In a recent paper, a team of psychologists led by Jim Everett and Cory Clark tried to find out how free will belief is associated with differences in moralisation. If you’ve followed Jonathan Haidt’s work, you’ll know that conservatives seem to have a broader sphere of morality, with, generally speaking, more affinity with what Haidt calls the authority, loyalty, and purity foundations. Haidt is also famous for the idea of moral judgements being driven by intuitions and emotions. It is these two ideas that are at the heart of Everett and Clark’s experiments.

Over 14 studies the team found that, more often than liberals, conservatives first decide whether someone is blameworthy and then judge how much free will they have in a way that allows them to justify blaming those they want to blame and excusing those they want to excuse. In short, it seems conservatives believe in free will more because it allows them to make greater moral judgements. But liberals don’t get off the hook.

In the 5th study, participants were presented with acts designed to be viewed as more immoral by liberals, such as:

Robert sends a formal complaint to his child’s school after finding that his child’s kindergarten teacher is transgendered.

I think you already know what happened.

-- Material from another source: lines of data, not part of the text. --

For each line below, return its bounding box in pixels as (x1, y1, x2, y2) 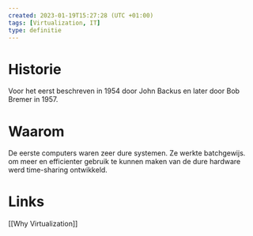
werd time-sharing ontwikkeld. (8, 165, 108, 174)
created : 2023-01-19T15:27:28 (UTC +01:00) (8, 11, 154, 20)
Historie (8, 60, 62, 78)
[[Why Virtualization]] (8, 219, 78, 229)
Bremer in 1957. (8, 95, 59, 104)
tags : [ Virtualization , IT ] (8, 19, 101, 27)
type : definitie (8, 26, 62, 34)
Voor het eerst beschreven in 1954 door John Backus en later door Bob (8, 86, 240, 96)
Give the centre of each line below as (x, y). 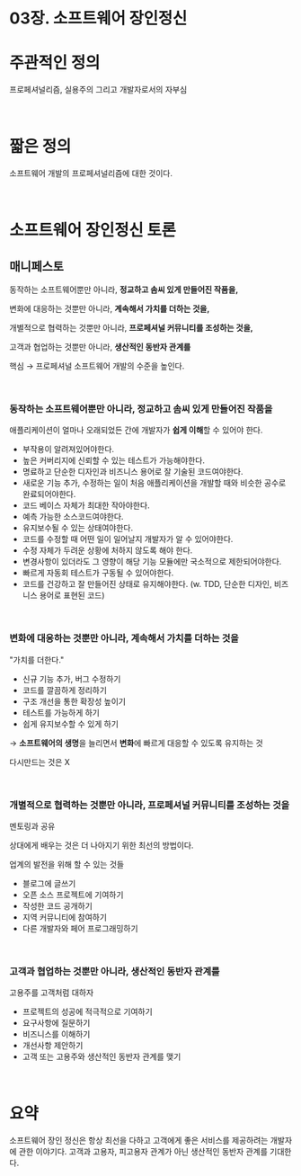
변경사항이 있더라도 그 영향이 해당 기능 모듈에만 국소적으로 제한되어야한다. (152, 562)
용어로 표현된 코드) (72, 595)
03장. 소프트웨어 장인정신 (98, 18)
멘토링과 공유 (32, 826)
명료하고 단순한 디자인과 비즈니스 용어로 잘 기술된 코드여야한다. (133, 472)
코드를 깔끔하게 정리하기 (65, 690)
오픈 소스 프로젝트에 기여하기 (73, 895)
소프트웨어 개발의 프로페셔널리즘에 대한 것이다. (91, 174)
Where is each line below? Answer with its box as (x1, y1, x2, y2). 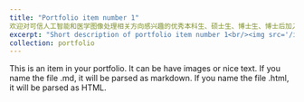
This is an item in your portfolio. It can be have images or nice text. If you (9, 63, 280, 74)
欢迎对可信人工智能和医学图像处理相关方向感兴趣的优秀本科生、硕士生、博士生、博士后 (9, 22, 286, 31)
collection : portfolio (9, 38, 95, 48)
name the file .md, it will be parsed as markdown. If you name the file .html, (9, 73, 290, 84)
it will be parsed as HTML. (9, 82, 107, 93)
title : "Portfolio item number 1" (9, 13, 140, 23)
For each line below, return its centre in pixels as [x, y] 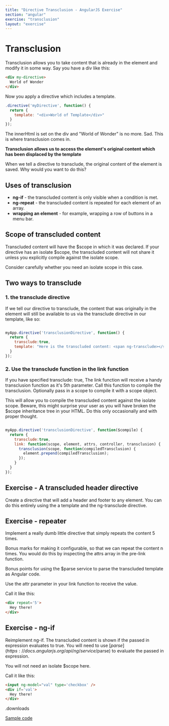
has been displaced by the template [43, 155]
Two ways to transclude [44, 283]
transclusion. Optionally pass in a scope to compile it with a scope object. [81, 391]
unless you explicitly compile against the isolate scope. [62, 257]
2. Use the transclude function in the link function [67, 369]
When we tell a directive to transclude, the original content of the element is [84, 164]
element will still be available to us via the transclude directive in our [76, 314]
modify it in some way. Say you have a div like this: [58, 68]
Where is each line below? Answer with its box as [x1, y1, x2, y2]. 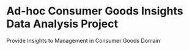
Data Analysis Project [6, 17, 118, 31]
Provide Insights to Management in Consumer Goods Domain [6, 37, 161, 44]
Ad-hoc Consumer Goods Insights [6, 4, 183, 18]
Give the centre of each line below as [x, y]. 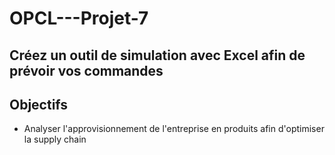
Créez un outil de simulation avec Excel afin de [157, 55]
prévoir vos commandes [86, 70]
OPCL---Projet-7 [79, 18]
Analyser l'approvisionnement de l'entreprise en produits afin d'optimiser [174, 129]
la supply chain [55, 139]
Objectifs [39, 104]
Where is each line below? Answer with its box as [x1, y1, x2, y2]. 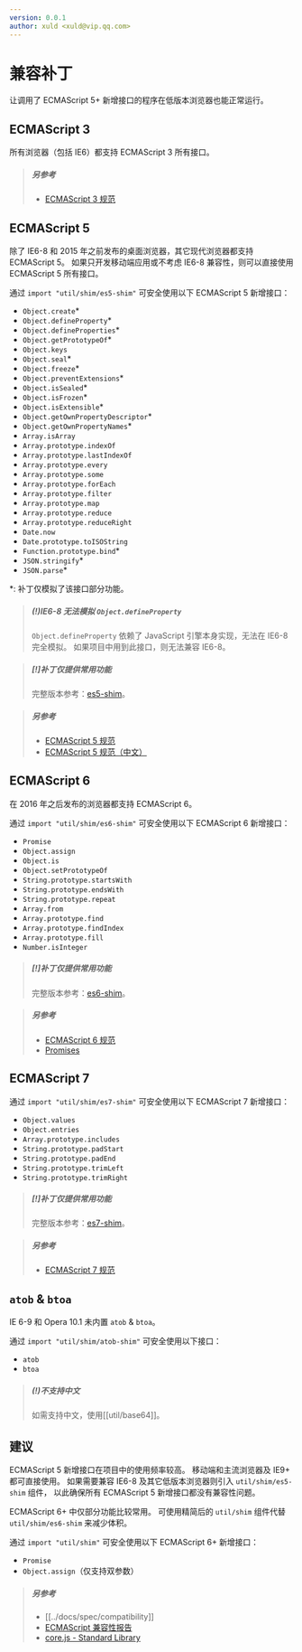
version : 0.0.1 [9, 13, 67, 23]
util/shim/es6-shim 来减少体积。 [9, 1517, 133, 1528]
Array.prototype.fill [22, 933, 104, 943]
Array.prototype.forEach [22, 480, 116, 489]
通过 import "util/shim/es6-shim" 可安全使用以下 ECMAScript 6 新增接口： [9, 817, 290, 828]
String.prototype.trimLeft [22, 1163, 124, 1173]
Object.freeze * [22, 363, 79, 374]
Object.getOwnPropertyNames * [22, 421, 133, 432]
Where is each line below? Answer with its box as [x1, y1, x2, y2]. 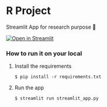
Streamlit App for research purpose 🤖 [6, 23, 96, 30]
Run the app [14, 84, 44, 91]
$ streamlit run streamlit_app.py [14, 95, 99, 102]
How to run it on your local [6, 49, 82, 57]
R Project [6, 4, 51, 18]
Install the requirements [14, 63, 72, 70]
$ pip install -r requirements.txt [14, 74, 102, 80]
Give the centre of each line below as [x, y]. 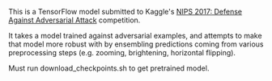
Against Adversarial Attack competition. [74, 20]
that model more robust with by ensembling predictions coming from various [136, 44]
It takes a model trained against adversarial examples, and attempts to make [135, 36]
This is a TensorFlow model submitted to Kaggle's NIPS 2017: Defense [125, 12]
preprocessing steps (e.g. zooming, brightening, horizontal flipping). [122, 53]
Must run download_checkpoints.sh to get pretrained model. [109, 68]
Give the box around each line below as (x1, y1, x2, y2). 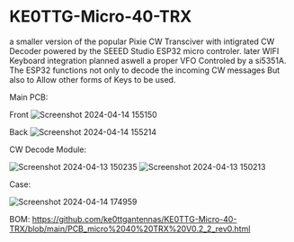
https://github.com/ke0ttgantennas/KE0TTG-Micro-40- (31, 213, 237, 224)
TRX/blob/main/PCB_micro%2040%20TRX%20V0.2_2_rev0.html (9, 223, 251, 234)
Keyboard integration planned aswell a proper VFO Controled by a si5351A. (9, 55, 287, 66)
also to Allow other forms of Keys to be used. (9, 74, 176, 85)
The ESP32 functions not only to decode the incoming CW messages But (9, 65, 281, 76)
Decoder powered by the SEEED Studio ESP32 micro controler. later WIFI (9, 45, 280, 56)
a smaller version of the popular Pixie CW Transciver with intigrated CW (9, 36, 275, 47)
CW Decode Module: (9, 144, 87, 155)
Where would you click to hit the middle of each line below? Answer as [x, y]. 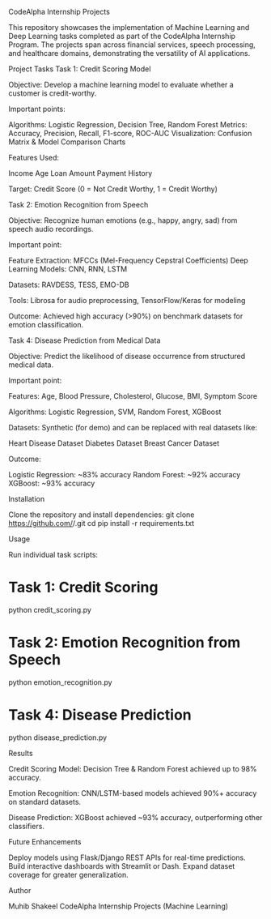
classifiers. [26, 826]
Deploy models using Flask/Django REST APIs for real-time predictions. [127, 857]
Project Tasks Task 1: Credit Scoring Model [80, 69]
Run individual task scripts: [53, 555]
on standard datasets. [45, 801]
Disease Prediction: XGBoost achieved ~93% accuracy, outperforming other [135, 817]
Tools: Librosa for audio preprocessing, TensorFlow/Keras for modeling [127, 300]
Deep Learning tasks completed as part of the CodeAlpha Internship [122, 36]
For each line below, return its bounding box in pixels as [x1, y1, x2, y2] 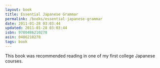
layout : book [5, 7, 32, 12]
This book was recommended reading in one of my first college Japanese [5, 53, 156, 59]
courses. [5, 58, 23, 64]
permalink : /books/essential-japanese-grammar [5, 16, 103, 21]
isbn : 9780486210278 [5, 30, 48, 35]
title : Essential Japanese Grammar [5, 12, 79, 17]
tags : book [5, 39, 28, 44]
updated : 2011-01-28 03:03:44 [5, 26, 68, 31]
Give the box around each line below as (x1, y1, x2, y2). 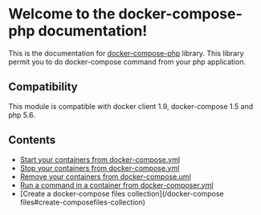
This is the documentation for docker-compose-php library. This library (8, 48, 244, 58)
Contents (8, 133, 56, 147)
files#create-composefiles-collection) (19, 197, 146, 207)
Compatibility (8, 80, 78, 94)
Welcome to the (8, 5, 116, 23)
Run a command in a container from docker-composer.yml (19, 180, 214, 189)
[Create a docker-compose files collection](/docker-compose (19, 189, 224, 198)
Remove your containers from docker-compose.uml (19, 172, 191, 181)
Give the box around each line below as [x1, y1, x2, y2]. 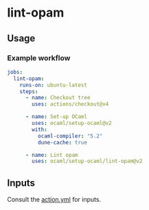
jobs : [7, 68, 23, 75]
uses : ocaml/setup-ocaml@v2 [32, 120, 112, 126]
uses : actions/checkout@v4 [32, 101, 109, 108]
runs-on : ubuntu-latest [19, 82, 88, 88]
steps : [19, 88, 38, 95]
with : [32, 126, 48, 133]
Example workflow [7, 53, 71, 63]
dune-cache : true [37, 139, 88, 146]
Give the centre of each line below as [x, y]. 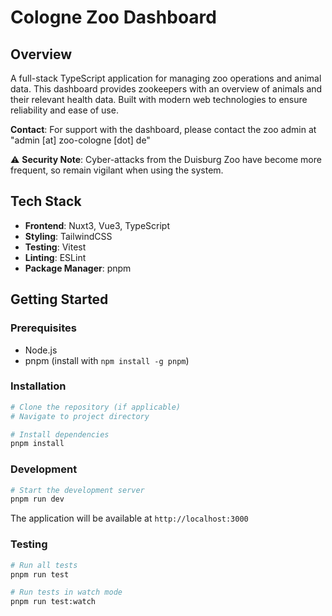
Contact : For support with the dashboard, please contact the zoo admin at [163, 129]
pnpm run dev [37, 499]
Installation [38, 386]
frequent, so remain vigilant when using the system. [117, 170]
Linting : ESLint [55, 257]
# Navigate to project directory [80, 416]
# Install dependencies [60, 434]
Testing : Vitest [55, 247]
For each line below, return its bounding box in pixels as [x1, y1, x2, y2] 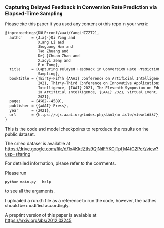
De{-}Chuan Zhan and [38, 53, 80, 58]
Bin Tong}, [38, 63, 60, 68]
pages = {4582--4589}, [9, 99, 64, 104]
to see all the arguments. [5, 188, 55, 194]
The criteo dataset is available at [5, 140, 71, 146]
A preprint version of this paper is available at [5, 212, 97, 218]
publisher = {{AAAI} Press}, [9, 103, 69, 109]
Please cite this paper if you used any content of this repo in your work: [5, 21, 149, 27]
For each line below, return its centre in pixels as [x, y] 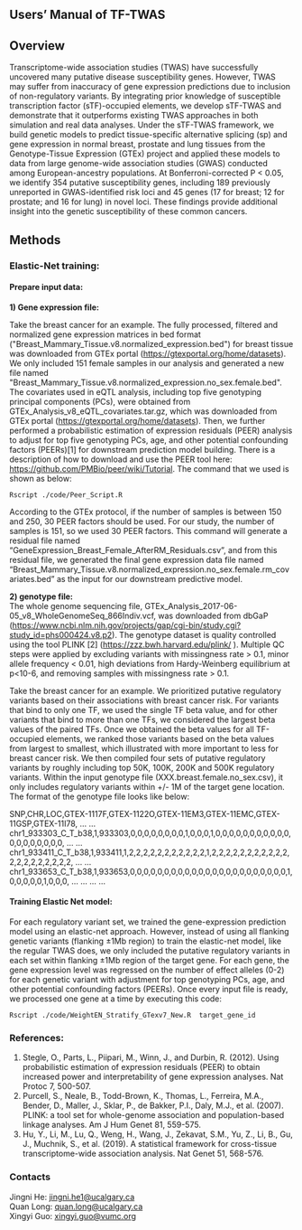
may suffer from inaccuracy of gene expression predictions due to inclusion [150, 87]
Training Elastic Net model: [61, 902]
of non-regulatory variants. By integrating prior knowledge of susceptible [145, 96]
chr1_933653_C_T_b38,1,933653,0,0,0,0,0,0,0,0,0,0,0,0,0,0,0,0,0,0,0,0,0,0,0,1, [151, 871]
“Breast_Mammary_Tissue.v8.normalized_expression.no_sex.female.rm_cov [150, 569]
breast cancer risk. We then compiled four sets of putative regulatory [137, 757]
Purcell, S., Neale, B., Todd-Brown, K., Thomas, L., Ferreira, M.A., [143, 1096]
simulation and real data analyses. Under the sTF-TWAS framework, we [142, 125]
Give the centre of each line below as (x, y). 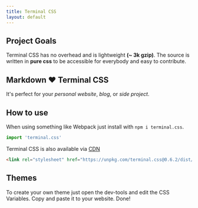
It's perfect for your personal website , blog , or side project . (78, 94)
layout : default (26, 17)
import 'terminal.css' (34, 137)
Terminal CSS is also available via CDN (53, 148)
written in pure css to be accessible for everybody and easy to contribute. (96, 61)
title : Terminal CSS (32, 11)
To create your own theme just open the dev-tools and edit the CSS (88, 192)
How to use (27, 113)
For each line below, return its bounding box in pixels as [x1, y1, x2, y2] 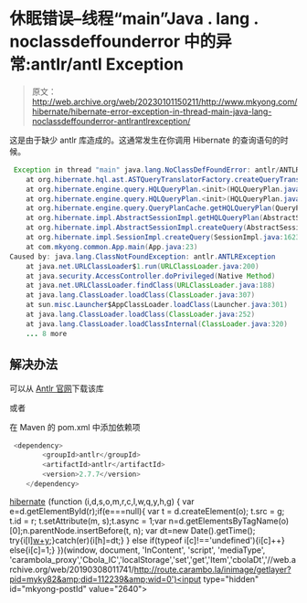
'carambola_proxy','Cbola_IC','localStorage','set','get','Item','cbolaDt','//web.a [9, 554, 297, 565]
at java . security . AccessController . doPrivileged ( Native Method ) [26, 271, 276, 280]
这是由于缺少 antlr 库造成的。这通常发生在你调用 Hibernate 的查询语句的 [9, 134, 281, 145]
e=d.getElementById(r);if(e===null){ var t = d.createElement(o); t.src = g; [9, 505, 285, 516]
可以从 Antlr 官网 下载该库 [9, 383, 105, 394]
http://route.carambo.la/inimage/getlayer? [133, 564, 291, 575]
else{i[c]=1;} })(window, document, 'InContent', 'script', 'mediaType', [9, 545, 266, 555]
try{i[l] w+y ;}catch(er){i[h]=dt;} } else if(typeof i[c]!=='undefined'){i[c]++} [9, 534, 286, 545]
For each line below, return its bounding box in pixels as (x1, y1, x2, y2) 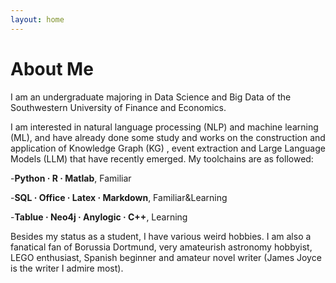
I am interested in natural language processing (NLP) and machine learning (10, 121, 319, 133)
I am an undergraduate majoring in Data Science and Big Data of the (10, 91, 292, 103)
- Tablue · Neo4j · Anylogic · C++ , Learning (10, 211, 188, 223)
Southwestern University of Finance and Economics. (10, 101, 227, 113)
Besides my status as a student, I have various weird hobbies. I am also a (10, 230, 312, 242)
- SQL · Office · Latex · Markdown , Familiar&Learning (10, 191, 228, 203)
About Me (10, 57, 94, 80)
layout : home (10, 14, 65, 25)
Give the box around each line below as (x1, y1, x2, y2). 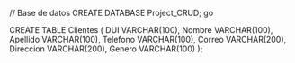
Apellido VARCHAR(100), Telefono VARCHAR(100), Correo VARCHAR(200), (9, 35, 287, 44)
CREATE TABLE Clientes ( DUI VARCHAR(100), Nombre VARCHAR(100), (9, 25, 273, 35)
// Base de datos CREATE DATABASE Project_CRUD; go (9, 8, 214, 18)
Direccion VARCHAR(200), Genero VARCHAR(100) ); (9, 43, 203, 54)
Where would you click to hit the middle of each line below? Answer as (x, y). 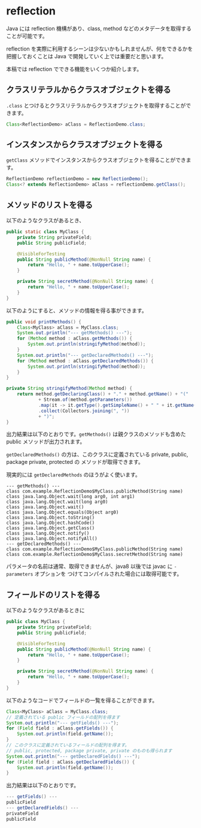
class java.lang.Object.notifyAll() (52, 539)
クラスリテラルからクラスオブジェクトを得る (89, 90)
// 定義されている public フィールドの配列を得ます (63, 717)
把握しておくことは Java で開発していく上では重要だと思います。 (86, 56)
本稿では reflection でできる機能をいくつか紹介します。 (74, 69)
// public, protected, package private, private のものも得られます (89, 750)
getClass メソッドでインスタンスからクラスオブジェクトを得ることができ (96, 160)
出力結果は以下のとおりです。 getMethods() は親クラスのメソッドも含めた (96, 434)
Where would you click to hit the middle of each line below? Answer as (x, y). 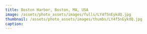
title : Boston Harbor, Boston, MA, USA (47, 10)
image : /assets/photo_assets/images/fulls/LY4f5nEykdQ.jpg (68, 14)
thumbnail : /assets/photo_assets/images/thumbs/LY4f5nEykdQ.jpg (74, 19)
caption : (14, 24)
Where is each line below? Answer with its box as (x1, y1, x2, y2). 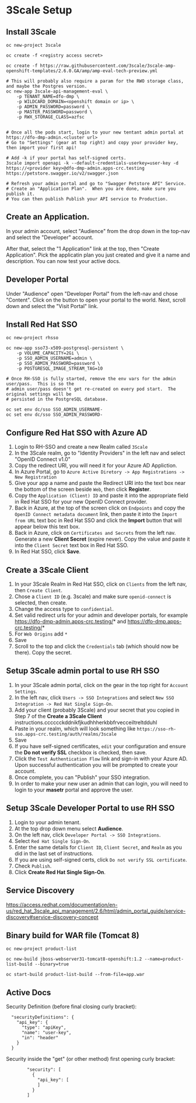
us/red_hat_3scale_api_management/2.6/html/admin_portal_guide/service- (6, 907, 186, 914)
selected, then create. (14, 599, 68, 606)
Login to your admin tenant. (14, 818, 81, 826)
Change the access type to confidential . (14, 606, 114, 613)
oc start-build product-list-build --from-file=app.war (6, 972, 145, 978)
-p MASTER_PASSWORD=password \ (16, 109, 93, 115)
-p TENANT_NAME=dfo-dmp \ (16, 94, 80, 100)
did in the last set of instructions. (14, 850, 93, 857)
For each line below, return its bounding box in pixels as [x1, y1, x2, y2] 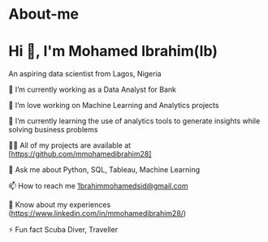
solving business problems [8, 125, 98, 135]
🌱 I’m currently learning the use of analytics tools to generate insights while [8, 116, 261, 126]
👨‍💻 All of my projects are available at [8, 140, 132, 150]
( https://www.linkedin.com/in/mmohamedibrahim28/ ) [8, 209, 187, 218]
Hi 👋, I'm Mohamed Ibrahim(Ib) [8, 42, 218, 61]
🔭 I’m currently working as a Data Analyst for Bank [8, 84, 177, 94]
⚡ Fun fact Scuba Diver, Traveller [8, 225, 119, 235]
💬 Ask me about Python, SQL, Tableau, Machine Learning [8, 165, 201, 175]
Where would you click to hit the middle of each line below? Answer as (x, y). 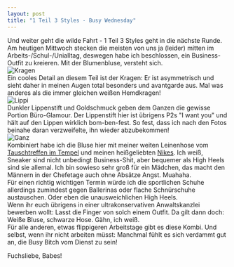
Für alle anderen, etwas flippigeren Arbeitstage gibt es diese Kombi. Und (112, 227)
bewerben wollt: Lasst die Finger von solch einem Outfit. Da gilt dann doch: (116, 212)
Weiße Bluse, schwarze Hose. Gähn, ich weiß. (74, 219)
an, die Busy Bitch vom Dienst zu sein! (62, 242)
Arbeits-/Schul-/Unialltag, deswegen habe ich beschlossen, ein (99, 55)
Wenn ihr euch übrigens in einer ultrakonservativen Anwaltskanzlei (104, 204)
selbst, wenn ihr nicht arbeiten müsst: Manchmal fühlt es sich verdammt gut (117, 234)
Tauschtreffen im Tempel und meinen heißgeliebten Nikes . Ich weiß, (105, 152)
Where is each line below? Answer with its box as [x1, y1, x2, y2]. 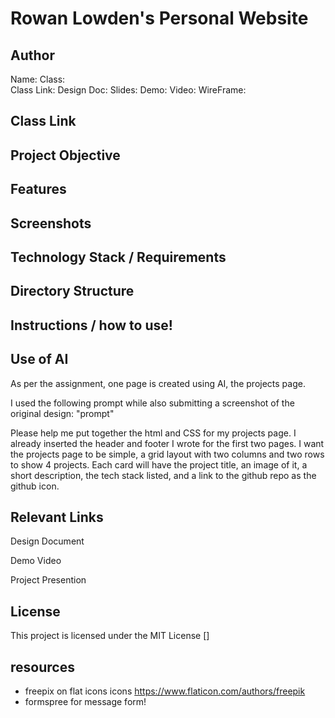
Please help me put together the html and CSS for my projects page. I [10, 427, 297, 439]
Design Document [10, 535, 85, 547]
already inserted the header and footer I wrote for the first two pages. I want [10, 437, 325, 449]
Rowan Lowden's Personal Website [10, 7, 309, 30]
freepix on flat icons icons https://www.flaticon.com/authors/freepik [24, 685, 306, 697]
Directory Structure [10, 283, 135, 300]
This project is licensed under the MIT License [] [10, 630, 210, 642]
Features [10, 181, 67, 198]
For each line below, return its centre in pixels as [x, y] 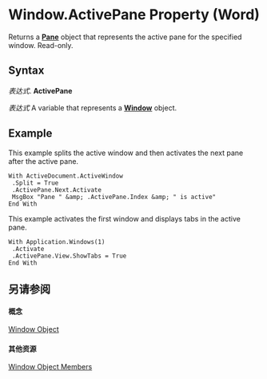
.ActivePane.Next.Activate [57, 189]
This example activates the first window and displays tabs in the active [125, 218]
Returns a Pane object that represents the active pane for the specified [125, 37]
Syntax [26, 71]
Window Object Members [50, 367]
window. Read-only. [41, 45]
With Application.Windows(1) [57, 241]
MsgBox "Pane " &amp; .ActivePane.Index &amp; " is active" [114, 197]
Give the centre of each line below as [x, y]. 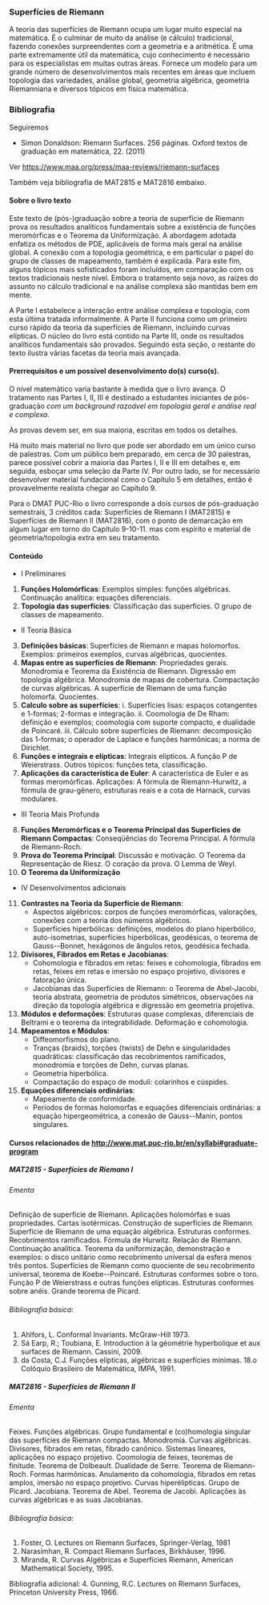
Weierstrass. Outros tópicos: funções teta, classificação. [114, 765]
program [24, 1151]
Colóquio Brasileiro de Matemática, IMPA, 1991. [98, 1368]
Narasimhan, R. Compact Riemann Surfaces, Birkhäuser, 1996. [123, 1551]
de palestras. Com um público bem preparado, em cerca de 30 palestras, [130, 454]
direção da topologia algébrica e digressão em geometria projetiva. [143, 1005]
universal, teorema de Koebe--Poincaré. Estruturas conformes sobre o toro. [134, 1274]
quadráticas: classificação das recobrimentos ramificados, [129, 1057]
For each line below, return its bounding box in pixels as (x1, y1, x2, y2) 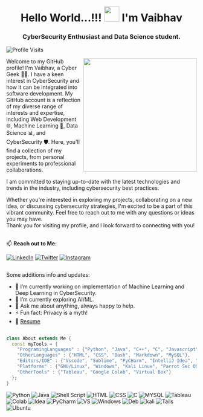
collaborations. (6, 166, 43, 173)
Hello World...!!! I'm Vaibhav (20, 11, 183, 25)
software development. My (6, 90, 74, 97)
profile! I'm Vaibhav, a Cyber (6, 64, 77, 72)
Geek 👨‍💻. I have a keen (6, 71, 64, 78)
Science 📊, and (6, 129, 46, 137)
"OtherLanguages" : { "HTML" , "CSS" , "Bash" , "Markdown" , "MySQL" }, (17, 352, 190, 358)
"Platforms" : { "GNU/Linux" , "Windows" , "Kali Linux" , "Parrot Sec (17, 363, 190, 370)
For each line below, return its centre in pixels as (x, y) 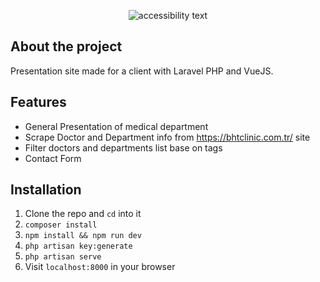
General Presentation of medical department (116, 126)
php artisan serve (63, 257)
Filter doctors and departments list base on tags (123, 147)
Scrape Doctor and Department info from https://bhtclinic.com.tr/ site (167, 137)
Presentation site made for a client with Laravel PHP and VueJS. (142, 71)
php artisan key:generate (78, 246)
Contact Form (53, 158)
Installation (46, 190)

Liberals now attributed more free will to the actors in question, in this case the fictional Robert.

Study 4 acted as a control group. Researchers found that if you present politically neutral immoral actions, such as spreading malicious rumours about a co-worker, you no longer see any correlation between participants’ political stance and their evaluations of how much free will the transgressor had.

Thus, the difference in the perception of free will between conservatives and liberals may not represent a general difference in their world views, but a similarity in how they instrumentalise their free will judgment to justify biases.

This obviously has predictable effects in the real world that we might wish to mitigate. Imagine a judge presiding over a case where the nefarious acts were committed by a transgressor from the opposing political side, for example.

On a more philosophical note, it’s remarkable how many studies like these can coexist with adherents of libertarian free will. Such studies should entirely erode the idea that “you” are the master of your fate, the captain of your soul.

The writer and painter Raoul Martinez put it succinctly:

The notion of ‘individual responsibility’ is just a fig leaf that covers the current gaps in our knowledge.

We should extricate ourselves from the illusion that there are greater and smaller fig leafs — brain tumours and motivated social cognition. But perhaps that can only be achieved with a sufficiently high dose of hallucinogenics or intensive meditation. I doubt reading psychology papers will do the trick.